Here I attach the data so you can see the results for yourselves:

c(0.194101337780203, 0.289791483274648, 0.313940773547535, 0.184577674010614, 
0.102266008573448, 0.045464156804826, 0.0486387113946889, 0.143761972140945, 
0.267342847246331, 0.242966803074167, 0.069386693178437, 0.0099771715681416, 
0.00736950172646855, 0.056121590070795, 0.0759625562574393, 0.145009118586962, 
0.258045937376017, 0.379926158236833, 0.236844447793717, 0.0861664817248564, 
0.0503393656392586, 0.156233436601121, 0.118138781522764, 4.44089209850063e-16, 
4.44089209850063e-16, 4.44089209850063e-16, 4.44089209850063e-16, 
0.0442170103588082, 4.44089209850063e-16, 4.44089209850063e-16, 
4.44089209850063e-16, 4.44089209850063e-16, 0.0143988726040223, 
0.148183673176825, 0.197729400168618, 0.0143988726040223, 4.44089209850063e-16, 
4.44089209850063e-16, 4.44089209850063e-16, 0.026416829265647, 
0.133558046673528, 0.209180472082052, 0.236050809146251, 0.0976175536382913, 
0.0292512530065965, 0.101812500774896, 0.174260371593558, 0.219271020599832, 
0.463144839271102, 0.579809720448572, 0.533211794147367, 0.354756475417204, 
0.360085192050189, 0.632756755929504, 0.651577329569406, 0.413372358380034, 
0.39353139219339, 0.343985665201597, 0.0630375839987112, 4.44089209850063e-16, 
4.44089209850063e-16, 4.44089209850063e-16, 4.44089209850063e-16, 
4.44089209850063e-16, 0.0486387113946889, 0.0434233717113424, 
4.44089209850063e-16, 4.44089209850063e-16, 4.44089209850063e-16, 
0.0566884748189849, 0.147730165378273, 0.175734271938852, 0.0827651732357175, 
4.44089209850063e-16, 4.44089209850063e-16, 4.44089209850063e-16, 
4.44089209850063e-16, 4.44089209850063e-16, 4.44089209850063e-16, 
0.0385481628769098, 0.0378679011790819, 0.0463711724019298, 0.0200677200859207, 
4.44089209850063e-16, 4.44089209850063e-16, 4.44089209850063e-16, 
4.44089209850063e-16, 4.44089209850063e-16, 0.0956901454944461, 
0.128909591738371, 0.141154302299272, 0.0459176646033779, 4.44089209850063e-16, 
0.0285709913087686, 0.251696828196291, 0.642847304447283, 0.731394702114536, 
0.603732256822183, 0.427997984883332, 0.635251048821539)

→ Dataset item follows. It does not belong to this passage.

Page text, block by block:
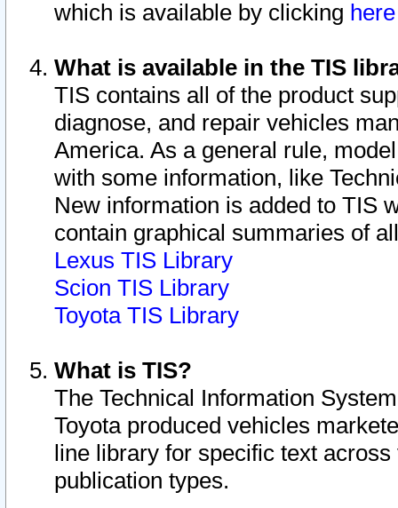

So, my questions are: If both use MLE to estimate the parameters, then why are the results so different? Then which fit is more reliable or which one do you recommend to use?

Answer 1

I believe the issue is that your data hints at some multimodality and Matlab is using suboptimal starting values.

An empirical density plot of your data:

plot(density(x, bw = "SJ"))

First let's plot the R fit:

library(SpatialExtremes)
library(extRemes)
plot(fevd(x,threshold =0.15,type = 'GP',method = "MLE"))

The lower-left plot shows that we have achieved a decent fit. (Note that a different bandwidth than above is used for the kernel density estimate in this plot.)

Now we use your Matlab result as starting values:

fevd(x,threshold =0.15,type = 'GP',method = "MLE", 
     initial = list(shape = -1.0301, scale = 0.7534))
#fevd(x = x, threshold = 0.15, type = "GP", method = "MLE", 
#    initial = list(shape = -1.0301, scale = 0.7534))
#
#[1] "Estimation Method used: MLE"
#
#
# Negative Log-Likelihood Value:  -18.74149 
#
#
# Estimated parameters:
#     scale      shape 
# 0.6242056 -1.0736348 
#
# Standard Error Estimates:
#      scale       shape 
#0.000000020 0.001368606 
#
# Estimated parameter covariance matrix.
#              scale         shape
#scale  4.000000e-16 -2.598691e-17
#shape -2.598691e-17  1.873082e-06
#
# AIC = -33.48297 
#
# BIC = -30.5515 
#Warning messages:
#1: In log(z) : NaNs produced
#2: In log(z) : NaNs produced
plot(fevd(x,threshold =0.15,type = 'GP',method = "MLE", 
          initial = list(shape = -1.0301, scale = 0.7534)))
#Warning messages:
#1: In log(z) : NaNs produced
#2: In log(z) : NaNs produced

We can clearly see that the fit is worse and we have a false convergence or local minimum issue. The warnings further reduce our confidence in this fit. I suggest that you try Matlab with different starting values.